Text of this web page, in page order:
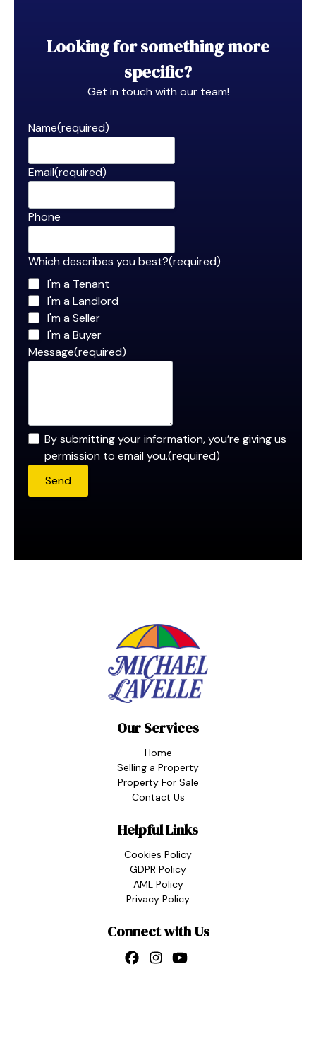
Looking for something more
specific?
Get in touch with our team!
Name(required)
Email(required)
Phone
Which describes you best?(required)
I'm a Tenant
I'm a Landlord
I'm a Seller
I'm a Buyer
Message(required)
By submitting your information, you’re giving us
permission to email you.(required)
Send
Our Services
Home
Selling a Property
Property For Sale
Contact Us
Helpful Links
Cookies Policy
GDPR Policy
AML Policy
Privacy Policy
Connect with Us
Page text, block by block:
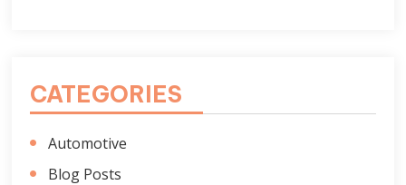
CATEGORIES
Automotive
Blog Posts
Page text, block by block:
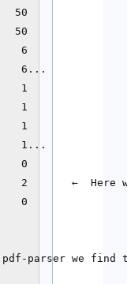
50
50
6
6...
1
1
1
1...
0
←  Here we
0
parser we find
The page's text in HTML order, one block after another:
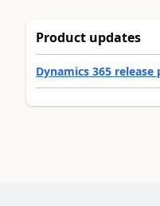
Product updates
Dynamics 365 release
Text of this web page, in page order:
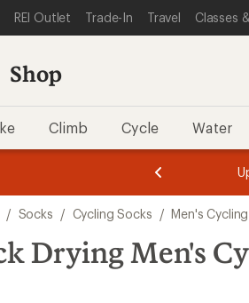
--- --- ---
## Problem to work on
What you return must match, line for line, the records from the line containing "The page's text" through their end, with both ends included and no pictures.

## Result below
The page's text in HTML order, one block after another:
Product updates
Dynamics 365 release
Text of this web page, in page order:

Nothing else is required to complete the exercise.